Lecture 1.4
Example: Histopathology
We demonstrate the practical utility of Group CNNs with an application to Histopathology: the detection of mitotic cells in tumor tissue sections.
1. The Problem: Mitosis Detection
Pathologists diagnose cancer grades by counting "mitotic figures"—cells undergoing division. These cells have a distinct appearance but can be arbitrarily rotated. A "healthy" cell or a "mitotic" cell remains effectively the same biological entity regardless of its orientation under the microscope.
Input: RGB Image Patch.
Output: Binary Label (Mitotic / Non-Mitotic).

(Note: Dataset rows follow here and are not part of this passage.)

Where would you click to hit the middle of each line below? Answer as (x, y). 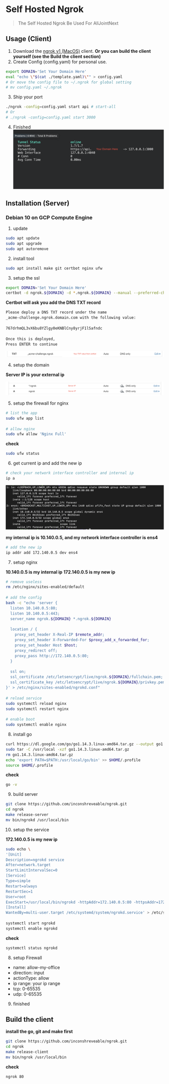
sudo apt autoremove (27, 249)
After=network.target (28, 865)
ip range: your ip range (37, 983)
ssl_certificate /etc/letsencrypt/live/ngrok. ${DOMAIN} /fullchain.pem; (87, 677)
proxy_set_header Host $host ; (46, 645)
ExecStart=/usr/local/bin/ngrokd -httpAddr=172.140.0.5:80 (69, 902)
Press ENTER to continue (32, 344)
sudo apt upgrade (24, 244)
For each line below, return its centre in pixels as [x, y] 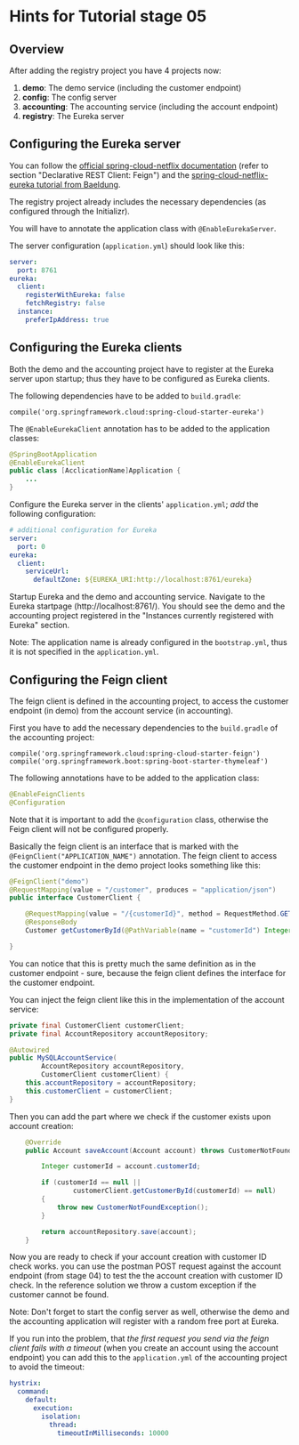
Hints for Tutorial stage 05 [108, 16]
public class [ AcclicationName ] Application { [95, 471]
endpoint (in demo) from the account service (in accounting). [121, 710]
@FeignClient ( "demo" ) [49, 881]
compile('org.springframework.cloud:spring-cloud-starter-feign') [135, 754]
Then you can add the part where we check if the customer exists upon [140, 1116]
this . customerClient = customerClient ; [99, 1091]
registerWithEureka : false [75, 295]
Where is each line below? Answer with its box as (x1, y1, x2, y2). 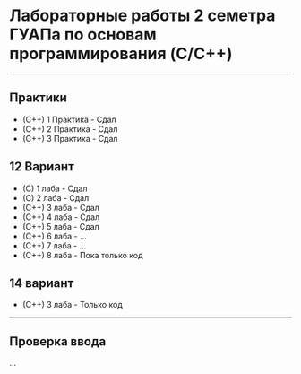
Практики (9, 91, 67, 106)
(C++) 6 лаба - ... (21, 230, 87, 241)
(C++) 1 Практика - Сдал (21, 114, 116, 125)
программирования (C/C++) (9, 44, 233, 64)
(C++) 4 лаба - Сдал (21, 212, 100, 222)
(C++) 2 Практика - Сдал (21, 123, 118, 135)
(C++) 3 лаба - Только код (21, 300, 123, 310)
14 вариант (9, 275, 74, 291)
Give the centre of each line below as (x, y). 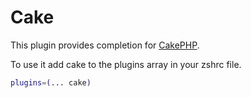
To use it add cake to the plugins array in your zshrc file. (126, 64)
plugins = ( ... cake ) (51, 82)
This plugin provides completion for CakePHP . (105, 45)
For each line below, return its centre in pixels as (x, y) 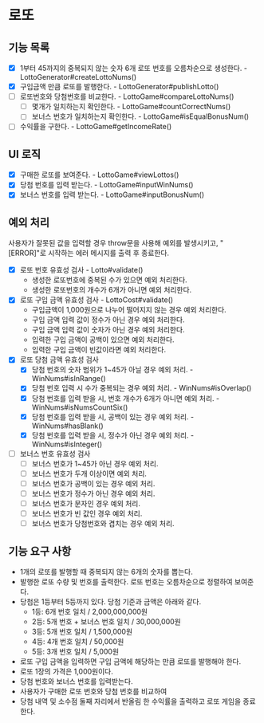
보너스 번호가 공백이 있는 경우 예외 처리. (93, 483)
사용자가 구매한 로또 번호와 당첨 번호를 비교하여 (93, 691)
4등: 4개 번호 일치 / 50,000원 (78, 641)
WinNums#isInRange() (69, 379)
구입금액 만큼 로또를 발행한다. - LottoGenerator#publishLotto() (119, 87)
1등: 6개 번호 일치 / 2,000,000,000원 (90, 611)
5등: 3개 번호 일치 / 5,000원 (75, 651)
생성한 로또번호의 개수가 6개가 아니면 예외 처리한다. (112, 290)
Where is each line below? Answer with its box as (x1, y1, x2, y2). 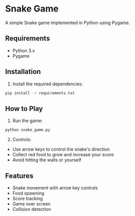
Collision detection (12, 206, 51, 212)
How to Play (5, 104, 43, 113)
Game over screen (12, 200, 51, 206)
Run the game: (12, 118, 43, 124)
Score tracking (12, 195, 43, 201)
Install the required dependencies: (12, 81, 83, 87)
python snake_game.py (5, 128, 50, 133)
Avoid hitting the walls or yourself (12, 157, 81, 163)
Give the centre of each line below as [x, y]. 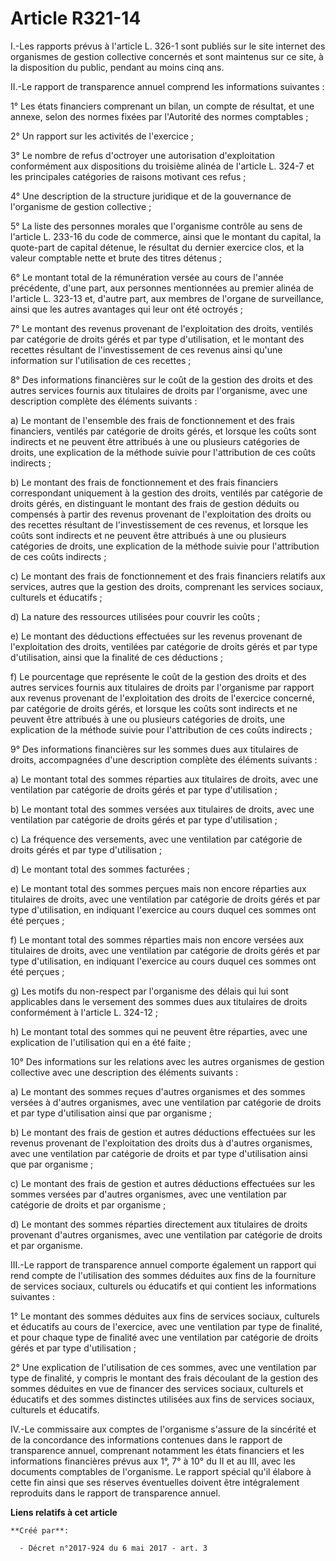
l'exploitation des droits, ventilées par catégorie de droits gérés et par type [164, 646]
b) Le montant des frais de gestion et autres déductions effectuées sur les [163, 1132]
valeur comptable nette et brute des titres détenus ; [116, 258]
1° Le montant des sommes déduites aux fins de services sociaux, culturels [165, 1316]
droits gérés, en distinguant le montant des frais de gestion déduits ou [155, 503]
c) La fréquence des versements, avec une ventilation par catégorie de [156, 839]
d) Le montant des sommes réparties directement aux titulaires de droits [159, 1224]
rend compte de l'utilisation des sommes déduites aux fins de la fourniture [163, 1275]
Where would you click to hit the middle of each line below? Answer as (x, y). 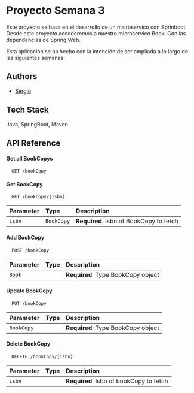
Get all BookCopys (30, 158)
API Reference (33, 143)
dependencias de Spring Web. (43, 40)
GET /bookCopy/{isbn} (39, 197)
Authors (22, 76)
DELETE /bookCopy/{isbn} (42, 356)
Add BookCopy (25, 237)
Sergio (23, 91)
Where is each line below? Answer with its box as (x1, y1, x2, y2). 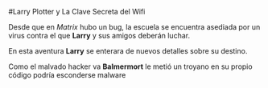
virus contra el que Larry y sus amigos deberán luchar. (8, 31, 191, 40)
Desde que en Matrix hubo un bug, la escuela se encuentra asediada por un (8, 22, 261, 31)
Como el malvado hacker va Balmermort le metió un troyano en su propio (8, 62, 253, 71)
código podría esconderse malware (8, 70, 126, 79)
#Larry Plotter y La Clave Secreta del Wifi (8, 7, 146, 16)
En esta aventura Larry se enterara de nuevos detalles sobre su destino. (8, 46, 248, 55)
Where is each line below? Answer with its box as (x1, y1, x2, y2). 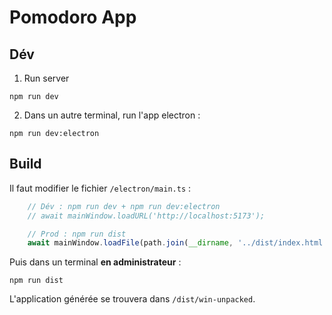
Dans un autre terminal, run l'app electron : (23, 109, 201, 121)
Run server (23, 72, 70, 84)
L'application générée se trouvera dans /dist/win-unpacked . (9, 293, 256, 305)
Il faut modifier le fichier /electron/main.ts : (9, 182, 192, 194)
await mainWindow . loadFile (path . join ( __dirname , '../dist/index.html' (27, 238, 328, 248)
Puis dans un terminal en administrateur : (9, 256, 182, 268)
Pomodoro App (9, 6, 137, 29)
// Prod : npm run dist (27, 229, 127, 239)
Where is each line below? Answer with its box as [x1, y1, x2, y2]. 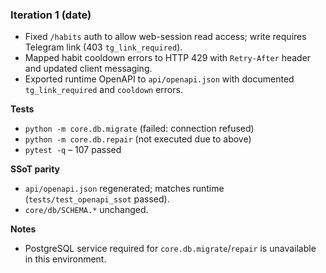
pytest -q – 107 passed [24, 144, 122, 156]
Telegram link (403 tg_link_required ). [24, 41, 183, 53]
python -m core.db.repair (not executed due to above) [24, 133, 252, 145]
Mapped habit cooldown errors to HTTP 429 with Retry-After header [24, 52, 312, 64]
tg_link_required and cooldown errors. [24, 84, 183, 96]
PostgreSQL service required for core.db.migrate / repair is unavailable [24, 243, 317, 255]
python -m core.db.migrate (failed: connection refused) [24, 123, 255, 135]
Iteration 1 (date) [10, 8, 92, 22]
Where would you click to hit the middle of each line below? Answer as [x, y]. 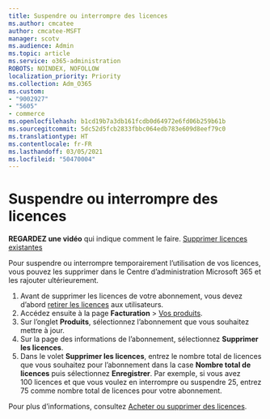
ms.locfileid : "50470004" [52, 159]
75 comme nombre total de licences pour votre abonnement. [121, 391]
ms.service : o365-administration [65, 62]
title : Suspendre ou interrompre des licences [88, 16]
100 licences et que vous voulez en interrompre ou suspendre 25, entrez [141, 383]
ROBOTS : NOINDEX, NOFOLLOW [54, 69]
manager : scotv [34, 38]
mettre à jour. [42, 331]
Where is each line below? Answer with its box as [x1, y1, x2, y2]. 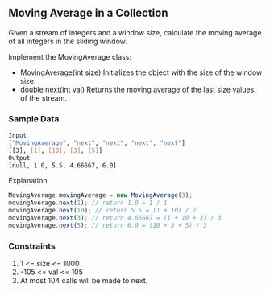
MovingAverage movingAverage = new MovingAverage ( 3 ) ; [8, 191, 193, 199]
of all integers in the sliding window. [8, 36, 127, 46]
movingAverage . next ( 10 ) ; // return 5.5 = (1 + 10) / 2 [8, 207, 197, 215]
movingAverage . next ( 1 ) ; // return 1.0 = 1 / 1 [8, 199, 168, 208]
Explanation [8, 176, 48, 186]
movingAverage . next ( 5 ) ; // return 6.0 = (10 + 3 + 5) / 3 [8, 221, 207, 229]
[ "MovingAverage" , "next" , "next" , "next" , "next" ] [8, 138, 185, 147]
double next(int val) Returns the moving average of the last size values [19, 84, 255, 94]
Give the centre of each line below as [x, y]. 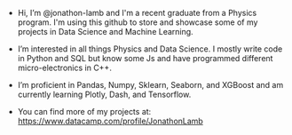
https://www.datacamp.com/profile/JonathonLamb [110, 121]
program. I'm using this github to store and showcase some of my [138, 22]
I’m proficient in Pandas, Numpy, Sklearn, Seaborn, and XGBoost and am [150, 85]
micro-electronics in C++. [65, 67]
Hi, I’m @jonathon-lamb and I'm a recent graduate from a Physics [137, 13]
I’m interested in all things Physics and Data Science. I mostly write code [150, 49]
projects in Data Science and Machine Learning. [105, 32]
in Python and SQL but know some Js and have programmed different [145, 58]
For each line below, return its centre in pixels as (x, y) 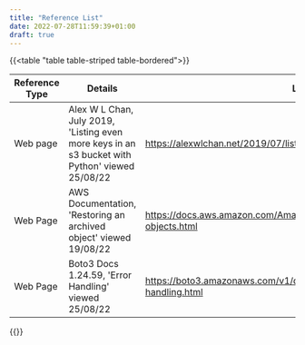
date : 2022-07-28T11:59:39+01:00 (73, 26)
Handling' (89, 287)
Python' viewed (101, 166)
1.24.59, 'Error (100, 275)
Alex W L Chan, (101, 110)
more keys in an (102, 143)
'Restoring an (96, 215)
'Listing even (95, 133)
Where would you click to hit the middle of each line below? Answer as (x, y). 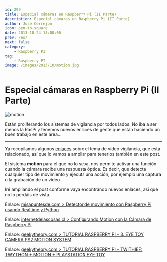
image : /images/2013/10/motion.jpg (42, 65)
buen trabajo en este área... (33, 134)
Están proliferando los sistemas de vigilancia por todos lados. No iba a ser (81, 124)
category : (15, 47)
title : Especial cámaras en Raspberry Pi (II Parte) (61, 14)
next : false (17, 42)
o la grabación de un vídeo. (33, 180)
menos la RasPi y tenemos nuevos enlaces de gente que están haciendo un (83, 130)
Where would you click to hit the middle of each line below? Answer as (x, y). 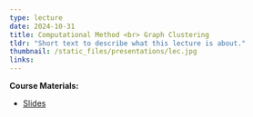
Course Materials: (44, 86)
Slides (34, 103)
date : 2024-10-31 (42, 26)
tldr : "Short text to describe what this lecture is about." (128, 43)
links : (22, 60)
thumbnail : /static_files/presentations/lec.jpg (103, 52)
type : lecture (36, 18)
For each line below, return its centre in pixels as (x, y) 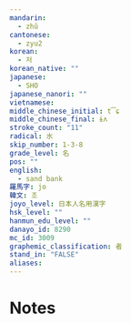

Constraint: The prediction must be Rotation Invariant.
2. Architecture: Invariant via Equivariant
Although the final task is invariant, we solve it by being equivariant throughout the network.
- Lifting Layer: The input patch is lifted to a group feature map (positions + orientations).
- Group Convolutions: We process these maps, detecting patterns of patterns at specific relative poses. Point-wise non-linearities (like ReLU) are applied, which preserve equivariance.
- Projection (Pooling): Only at the very end, we perform a Global Max Pooling over the rotation axis. This collapses the group feature map to a spatial map (or a single vector) that is invariant to the input's rotation.
3. Results: Data Efficiency & Stability
We compared Regular Group CNNs (G-CNN) against standard CNNs trained with data augmentation.
Sample Efficiency
G-CNNs are significantly more sample-efficient. A G-CNN trained on only 25% of the data achieves comparable or better performance than a standard CNN trained on 100% of the data with augmentation. This is because the G-CNN shares weights across rotations—it doesn't need to "learn" that a rotated edge is still an edge; it knows this by design.
Geometric Stability
If we rotate the input image and look at the predicted class probability:
- Standard CNN: The prediction fluctuates wildly (e.g., Healthy -> Mitotic -> Healthy) as the image rotates.
- Groups CNN: The prediction remains stable and constant across rotations (up to discretization artifacts).
4. Other Domains
The same principles apply to other domains:
- Medical Imaging: Vessel segmentation, lung nodule detection (scale equivariance).
- Audio Analysis: Pitch shifts in audio (e.g., a word spoken with high vs. low pitch) can be modeled as scaling of the waveform. Scale-equivariant CNNs can recognize sounds regardless of pitch.